Llanthony Bridge to Frampton On Severn
The wind seems to like Gloucester! It doesn’t seem to have stopped since we got here.
Not letting it put us off we pushed over to the services this morning to top up with water, dispose of rubbish and empty the yellow water tank as the out let would be on the right side making it easy to do. As always when Mick is holding onto the hose a lady stopped to chat to him. Luckily she was at a distance so most probably had no idea what he was doing, we were pumping out our urine from the tank under our composting toilet into another container to take to the elsan. We can be in the middle of nowhere and still someone comes by and stands to have a chat!
Then we pushed off again, reversing a distance before we winded, Mick remembered we had a bow thruster which made the manoeuvre much easier in the wind. On to Sainsburys to do a big shop. Having studied the map for the canal there seem to be few shops down towards Sharpness, so we wanted to make sure we’d not go hungry.
By the time we’d filled a trolley and stowed everything on board we needed some lunch before setting off proper.
Boats came by and as we made our way to Hempsted Bridge we felt sorry for the Keeper. I wonder if this is the busiest bridge on the canal, it is all manual including the barriers which have a rope hanging from them so you can pull them down. The chap appeared and closed the barriers maybe only just having opened them, then a jump onto the handle to get the bridge turning. Apparently when it’s windy it is a right pain to close. We thanked him and carried on our way only to spot another boat coming towards us just as the bridge closed.
We carried on under the next two bridges, Sim’s Bridge having a new coat of paint applied. About a mile further on we pulled in to a mooring shortly before Sellars Swing Bridge.
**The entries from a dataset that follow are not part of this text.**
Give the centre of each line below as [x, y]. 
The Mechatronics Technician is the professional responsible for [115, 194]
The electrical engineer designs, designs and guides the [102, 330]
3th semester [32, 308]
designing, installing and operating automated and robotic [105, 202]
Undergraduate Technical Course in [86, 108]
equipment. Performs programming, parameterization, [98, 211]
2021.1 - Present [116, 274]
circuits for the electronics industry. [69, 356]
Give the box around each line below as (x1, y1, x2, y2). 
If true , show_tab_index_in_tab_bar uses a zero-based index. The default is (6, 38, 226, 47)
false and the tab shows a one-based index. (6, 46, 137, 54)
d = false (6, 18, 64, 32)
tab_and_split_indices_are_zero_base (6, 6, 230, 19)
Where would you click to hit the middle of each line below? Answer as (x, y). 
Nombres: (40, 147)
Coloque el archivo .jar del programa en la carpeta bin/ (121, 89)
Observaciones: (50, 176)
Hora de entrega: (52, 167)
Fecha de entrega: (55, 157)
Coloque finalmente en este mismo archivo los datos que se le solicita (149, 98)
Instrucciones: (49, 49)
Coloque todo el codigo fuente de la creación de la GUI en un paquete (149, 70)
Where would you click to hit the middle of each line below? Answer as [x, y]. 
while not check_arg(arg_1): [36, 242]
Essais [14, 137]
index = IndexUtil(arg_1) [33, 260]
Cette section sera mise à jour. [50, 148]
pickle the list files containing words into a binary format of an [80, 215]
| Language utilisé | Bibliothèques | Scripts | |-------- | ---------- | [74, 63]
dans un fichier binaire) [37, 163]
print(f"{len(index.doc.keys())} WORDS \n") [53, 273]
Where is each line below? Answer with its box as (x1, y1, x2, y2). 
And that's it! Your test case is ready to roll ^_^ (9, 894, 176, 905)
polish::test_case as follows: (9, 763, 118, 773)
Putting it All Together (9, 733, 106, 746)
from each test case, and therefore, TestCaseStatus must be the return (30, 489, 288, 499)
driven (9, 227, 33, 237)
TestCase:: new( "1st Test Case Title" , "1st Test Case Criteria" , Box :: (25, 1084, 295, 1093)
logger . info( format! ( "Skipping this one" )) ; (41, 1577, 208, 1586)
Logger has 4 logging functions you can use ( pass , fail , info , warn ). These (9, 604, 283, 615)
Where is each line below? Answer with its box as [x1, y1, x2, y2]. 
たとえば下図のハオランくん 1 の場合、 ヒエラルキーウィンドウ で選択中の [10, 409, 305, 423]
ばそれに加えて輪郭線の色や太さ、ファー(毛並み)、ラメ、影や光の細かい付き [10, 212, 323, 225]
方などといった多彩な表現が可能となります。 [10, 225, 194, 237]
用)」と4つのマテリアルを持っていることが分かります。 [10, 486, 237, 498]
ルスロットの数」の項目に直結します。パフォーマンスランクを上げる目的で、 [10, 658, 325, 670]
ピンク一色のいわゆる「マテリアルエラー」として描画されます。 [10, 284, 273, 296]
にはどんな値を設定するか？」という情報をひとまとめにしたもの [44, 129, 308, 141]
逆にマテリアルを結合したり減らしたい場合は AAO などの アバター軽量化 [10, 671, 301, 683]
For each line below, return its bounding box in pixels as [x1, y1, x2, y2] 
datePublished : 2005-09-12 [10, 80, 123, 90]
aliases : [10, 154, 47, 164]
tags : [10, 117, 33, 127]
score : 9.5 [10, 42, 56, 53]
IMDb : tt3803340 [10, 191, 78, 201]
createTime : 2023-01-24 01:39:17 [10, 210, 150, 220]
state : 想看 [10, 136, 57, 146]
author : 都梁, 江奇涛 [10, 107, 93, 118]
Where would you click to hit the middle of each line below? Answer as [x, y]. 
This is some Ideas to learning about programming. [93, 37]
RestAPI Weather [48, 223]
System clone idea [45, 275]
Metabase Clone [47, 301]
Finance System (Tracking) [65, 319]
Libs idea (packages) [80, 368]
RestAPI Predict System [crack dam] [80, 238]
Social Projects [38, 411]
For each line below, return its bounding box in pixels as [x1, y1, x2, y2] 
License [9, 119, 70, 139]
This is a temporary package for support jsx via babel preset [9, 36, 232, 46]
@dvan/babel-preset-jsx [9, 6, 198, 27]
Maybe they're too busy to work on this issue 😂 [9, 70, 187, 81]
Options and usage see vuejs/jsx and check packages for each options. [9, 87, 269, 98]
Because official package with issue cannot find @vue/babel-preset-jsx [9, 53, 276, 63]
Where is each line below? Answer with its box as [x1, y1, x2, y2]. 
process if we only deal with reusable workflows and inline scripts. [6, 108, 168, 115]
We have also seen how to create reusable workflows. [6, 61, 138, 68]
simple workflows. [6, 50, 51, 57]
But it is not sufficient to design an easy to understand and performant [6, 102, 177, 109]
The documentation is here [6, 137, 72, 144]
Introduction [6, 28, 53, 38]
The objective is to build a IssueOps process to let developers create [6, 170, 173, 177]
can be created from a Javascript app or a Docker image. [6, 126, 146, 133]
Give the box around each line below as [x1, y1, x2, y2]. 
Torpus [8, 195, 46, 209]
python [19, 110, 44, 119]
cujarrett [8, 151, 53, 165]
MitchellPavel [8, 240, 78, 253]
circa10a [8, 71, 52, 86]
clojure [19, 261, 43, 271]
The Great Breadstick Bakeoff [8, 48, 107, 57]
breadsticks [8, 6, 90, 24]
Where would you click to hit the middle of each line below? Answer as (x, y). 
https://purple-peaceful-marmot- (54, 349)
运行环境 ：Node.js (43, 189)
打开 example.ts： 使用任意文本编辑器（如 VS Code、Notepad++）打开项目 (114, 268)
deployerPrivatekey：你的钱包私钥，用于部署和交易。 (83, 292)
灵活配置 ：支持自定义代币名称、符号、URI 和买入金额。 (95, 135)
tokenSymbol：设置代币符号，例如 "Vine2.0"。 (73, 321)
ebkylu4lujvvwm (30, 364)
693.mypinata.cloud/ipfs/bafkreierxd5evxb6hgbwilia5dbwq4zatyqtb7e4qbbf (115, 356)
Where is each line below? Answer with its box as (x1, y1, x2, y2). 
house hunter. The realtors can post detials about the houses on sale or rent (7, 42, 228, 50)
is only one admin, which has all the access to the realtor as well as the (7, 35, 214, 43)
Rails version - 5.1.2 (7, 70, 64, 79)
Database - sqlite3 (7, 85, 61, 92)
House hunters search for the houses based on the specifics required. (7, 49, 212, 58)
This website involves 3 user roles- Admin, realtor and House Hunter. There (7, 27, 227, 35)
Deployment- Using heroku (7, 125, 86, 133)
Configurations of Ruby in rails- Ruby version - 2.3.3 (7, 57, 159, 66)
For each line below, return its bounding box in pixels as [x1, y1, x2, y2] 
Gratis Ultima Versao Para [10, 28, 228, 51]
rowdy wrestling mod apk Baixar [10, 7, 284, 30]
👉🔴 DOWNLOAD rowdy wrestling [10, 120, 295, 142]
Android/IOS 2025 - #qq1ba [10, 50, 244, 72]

We were looking for somewhere with some parking and bins. Here on google earth looked like it would fit the bill, but a closer look revealed that work was being carried out on the bridge so the bins are suspended for the next couple of weeks. Also any parking spaces were very full. We decided to carry on and see what we’d find further on.
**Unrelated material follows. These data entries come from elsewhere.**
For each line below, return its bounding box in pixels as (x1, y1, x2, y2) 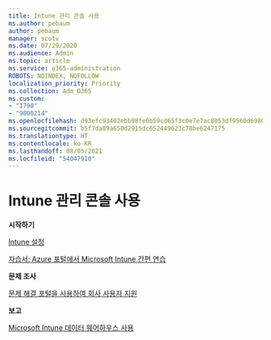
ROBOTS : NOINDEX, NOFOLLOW (8, 72, 99, 80)
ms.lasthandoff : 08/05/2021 (8, 147, 103, 155)
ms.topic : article (8, 57, 70, 65)
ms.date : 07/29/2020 (8, 42, 78, 50)
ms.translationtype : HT (8, 132, 89, 140)
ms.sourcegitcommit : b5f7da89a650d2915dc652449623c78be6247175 (8, 124, 226, 132)
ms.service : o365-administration (8, 65, 121, 73)
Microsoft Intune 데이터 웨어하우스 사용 (8, 323, 135, 333)
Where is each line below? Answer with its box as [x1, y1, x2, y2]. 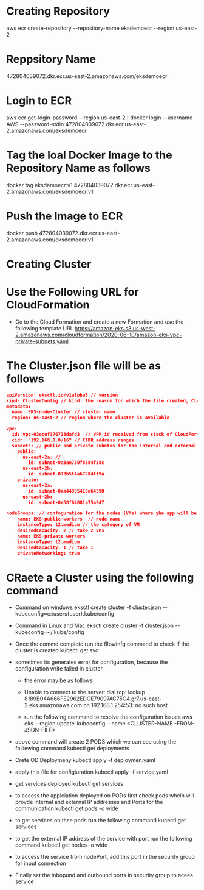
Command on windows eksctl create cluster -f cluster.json [15, 603, 161, 611]
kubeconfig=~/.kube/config [15, 628, 84, 636]
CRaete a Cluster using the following [6, 571, 194, 585]
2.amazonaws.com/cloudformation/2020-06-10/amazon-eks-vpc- [15, 331, 182, 338]
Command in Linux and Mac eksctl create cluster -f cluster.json [15, 622, 174, 629]
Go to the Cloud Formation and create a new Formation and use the [15, 318, 184, 326]
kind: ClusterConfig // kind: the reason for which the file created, [6, 397, 189, 404]
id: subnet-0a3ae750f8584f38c [28, 460, 104, 466]
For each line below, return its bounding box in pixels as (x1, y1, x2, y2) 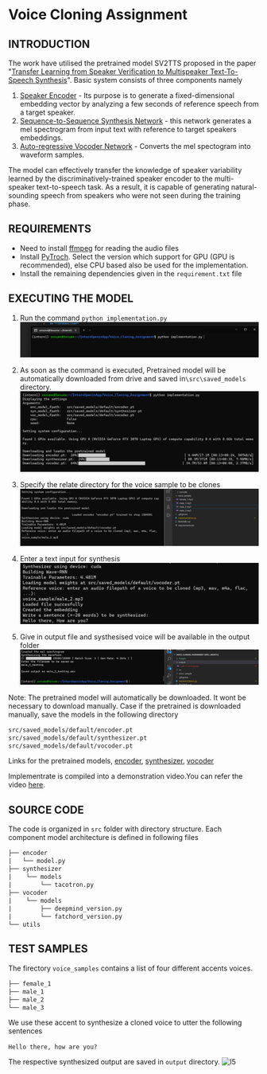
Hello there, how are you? (8, 1043, 98, 1051)
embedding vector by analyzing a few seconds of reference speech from (19, 100, 260, 108)
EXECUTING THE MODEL (8, 292, 133, 306)
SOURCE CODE (8, 803, 84, 817)
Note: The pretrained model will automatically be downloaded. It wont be (8, 693, 246, 702)
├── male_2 (8, 995, 44, 1004)
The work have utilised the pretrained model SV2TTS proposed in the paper (8, 58, 257, 68)
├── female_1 (8, 979, 52, 988)
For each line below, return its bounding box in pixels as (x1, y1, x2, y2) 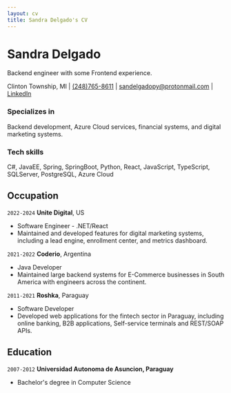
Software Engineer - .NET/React (17, 221, 108, 230)
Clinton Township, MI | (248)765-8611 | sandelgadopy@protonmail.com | (7, 82, 214, 90)
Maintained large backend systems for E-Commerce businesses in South (17, 270, 225, 279)
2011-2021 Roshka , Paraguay (7, 291, 90, 299)
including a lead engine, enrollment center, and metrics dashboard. (17, 236, 208, 245)
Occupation (7, 190, 59, 202)
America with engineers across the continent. (17, 277, 147, 286)
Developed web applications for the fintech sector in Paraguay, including (17, 312, 224, 320)
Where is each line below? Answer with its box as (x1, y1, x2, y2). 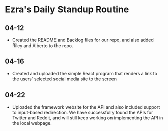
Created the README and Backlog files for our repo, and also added (12, 37, 154, 43)
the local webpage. (12, 120, 52, 126)
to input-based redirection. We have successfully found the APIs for (12, 109, 153, 115)
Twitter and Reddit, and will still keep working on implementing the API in (12, 115, 163, 121)
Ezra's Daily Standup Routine (5, 4, 129, 15)
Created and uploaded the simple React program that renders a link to (12, 70, 157, 76)
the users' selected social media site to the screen (12, 76, 117, 82)
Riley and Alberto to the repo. (12, 42, 73, 49)
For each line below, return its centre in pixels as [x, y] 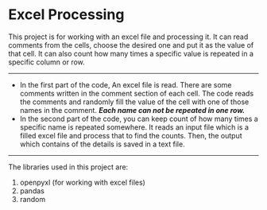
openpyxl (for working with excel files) [82, 182]
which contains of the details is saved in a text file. [102, 144]
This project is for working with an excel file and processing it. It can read [128, 37]
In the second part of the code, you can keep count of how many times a [139, 119]
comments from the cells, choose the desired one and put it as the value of [131, 45]
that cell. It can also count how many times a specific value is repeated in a [131, 53]
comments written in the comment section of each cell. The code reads [137, 93]
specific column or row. [46, 62]

From here on all the swing bridges are low and have to be swung. Bridge Keepers cottages sit along side, not much more than bungalows, but with aspirations with their pillars and pediments. The views now opened out, hills to our right and left, fields of yellowing rape seed jollying the world along.
Nearing Saul Junction the moored boats increased in number. On the off side a collection of sheds seemed tacked together by windows, with more waiting for the next extension to be created.
At the junction there is a lock which leads to just a short pool of water where the Stroudwater Canal used to head off to connect with the Severn at Frimilode. Heading south east from the junction is a short arm all that remains currently of the Stroudwater which, once it connected to the Thames and Severn Canal, used to head all the way to the Thames. Parts of the canal are still in water but when the M5 and A38 were built this severed the canal.
Saul Junction and Sandfield Swing Bridges opened up for us as we approached, not a bridge keeper in sight. Certainly one of these is operated remotely, high above the bridges are cameras. We’ve been wondering why these bridges have to have Keepers. The ones with lower headroom may be wider than those on the Leeds Liverpool Canal, but there they are all boater operated, either with a key of power or just manual pushing. Is it because the bigger boats and ships would have difficulty in setting someone ashore to operate the bridges? A couple of years ago there was a trial of an app at Saul. Once downloaded this could be used to operate the bridge as you approached, thus no one having to be set ashore and disposed of the need for a bridge keeper. However this was shelved as there was the potential for people to sit in the cafe by the bridge and play with the app, opening and closing the bridge as they fancied, watching what chaos followed.
Here we were surrounded by rubbish bins (not literally, but bins at every bridge) and checking on google earth we spotted several parking possibilities for visitors, so we pulled up on the end of a Visitor Mooring before the next bridge. This would do us. It certainly would! Tasty shaggy grass, side ways trees, trees and bunny holes. Paul this M needs a bunny hole symbol.
0 locks, 8.12 miles, 1 wind, 4 moorings, 1 box wine, 1 bottle bubbles, 2 huge pieces of salmon, 1 dog in a cat flap, 1 galleon, 5 ducked bridges, 4 swung bridges, 1 Tilly bunny hole stamp of approval.
Severn River level at 9am today (at Bewdley a mile upstream from Stourport) 1.234m,
level at Diglis, Worcester at 9am today 0.825m,
level at Gloucester Docks at 9am today 0.886m.